/graphworld

Primary LanguagePythonApache License 2.0Apache-2.0

GraphWorld

Welcome! GraphWorld is a method and toolbox for graph learning researchers to systematically test new models on synthetic graph datasets. Our full paper hass been accepted to KDD 2022.

Why synthetic? Graph learning experimentation over time has depended largely on the same collection of citation network, social network, and molecular datasets (such as Cora, CiteSeer, etc.). For a particular task such as node classification, the datasets have similar statistical properties, e.g. homophily. Therefore it is usually impossible to know how GNN experimental results generalize beyond the standard citation network benchmarks. Furthermore, GNN researchers are incentivized to optimize their innovations toward these datasets.

GraphWorld uses scalable synthetic graph generation to address these issues. A user can specify a generative model for a task, and any number of parameters that control the statistical properties of the generator. GraphWorld then samples from the generator to produce a diverse "world" of graph datasets, on which standard benchmark datasets are just individual points. GraphWorld also trains and tests any number of (user-)specified GNN models on each synthetic dataset, and outputs easily-consumable tabular data for analyzing the results. This allows researchers to test GNNs far outside the statistical realm of the usual datasets! Check out our official Google AI blog post for more detail!

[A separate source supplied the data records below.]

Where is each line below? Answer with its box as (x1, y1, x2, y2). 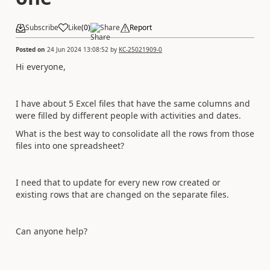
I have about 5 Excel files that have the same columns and (16, 97, 250, 109)
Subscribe (25, 22, 58, 33)
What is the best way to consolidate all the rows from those (16, 128, 254, 139)
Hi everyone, (16, 60, 66, 72)
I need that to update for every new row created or (16, 177, 221, 188)
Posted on (16, 45, 47, 54)
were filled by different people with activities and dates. (16, 109, 241, 121)
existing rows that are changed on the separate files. (16, 189, 229, 200)
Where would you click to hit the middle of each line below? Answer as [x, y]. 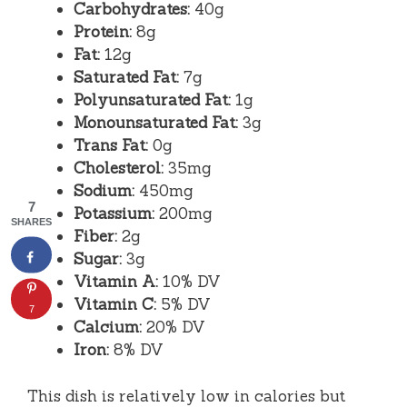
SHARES [31, 221]
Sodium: [104, 191]
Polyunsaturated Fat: [152, 100]
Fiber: [95, 237]
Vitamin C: [115, 305]
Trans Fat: [111, 146]
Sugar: [98, 259]
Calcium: [108, 328]

The animation below was constructed from a GraphWorld node classification pipeline. It shows that GNN model rankings actually change when they are tested on GraphWorld datasets with different statistical properties than the classic benchmarks.

GraphWorld results, showing that GNN rankings change on datasets statistically diverse from standard datasets.

Starter GraphWorld pipeline

GraphWorld can be run on the cloud or on your personal computer. Here is a working example that can be run on a PC. In this small GraphWorld experiment, we will see how variance in the label homophily of graph datasets affect GNN node classification performance.

A user of GraphWorld decides on a generative model for the task (in this case, node classification). GraphWorld comes with default generative models for node classification, link prediction, and graph property prediction. In this codebase (and in our paper), we use the Stochastic Block Model (SBM) as the default generative model for node classification datasets. In our implementation of the SBM, the parameter p_to_q_ratio controls the ratio of the probability that two nodes in the same class connect, relative to the probability that two nodes in different classes connect. GraphWorld will generate many synthetic graphs with uniformly-sampled values of p_to_q_ratio, allowing for the analysis of GNN models on graphs with many different homophily levels.

Here are the steps to run the pipeline:

  1. Install Docker.

  2. Build the local version of the GraphWorld docker image: ./build_local.sh. This should take about 5 minutes.

  3. Run the GraphWorld pipeline with ./main_local_mwe.sh! This should also take about 5 minutes.

What happened? GraphWorld generated 500 instances of the SBM, each with a different sampled value of p_to_q_ratio from the range specified in configs/sbm_generator_config_mwe.gin. It then trained and tested the four GNN models specified in sbm_config_mwe.gin (GCN and GAT), and saved the test metrics to the local folder /tmp/mwe, specified in ./main_local_mwe.sh.

Let's analyze the test metrics to see how well the four models did. You can run the GraphWorld_README_Example notebook to compare GCN and GAT over the space of graphs generated by GraphWorld:

GraphWorld README example results.

We see that both models slightly increase their average performance as p_to_q_ratio goes up -- this makes sense, as more-homophilous classes are easier to classify! However, the observed increase is very slight, since these averages are computed over SBM graphs with very different properties, which could interfere with the homophily effect. In our paper, we describe ways to use GraphWorld to tease out marginal effects of various generator parameters and graph statistics, resulting in higher-res analyses.

Extensions

The analysis functions in the notebook can also be used to explore the relationship between GNN models and other parameters of the SBM, and even graph statistics computed after-the-fact (non-parameters). Additionally, GraphWorld supports:

  • Large-scale experiments using Google Cloud Platform
  • Custom graph generators and brand-new tasks
  • Any GNN model you can implement in Python

In the coming months, we will release instructions for these extensions to enable our future power-users!

Contributing

See CONTRIBUTING.md for details.

License

Apache 2.0; see LICENSE for details.

Disclaimer

This project is not an official Google project. It is not supported by Google and Google specifically disclaims all warranties as to its quality, merchantability, or fitness for a particular purpose.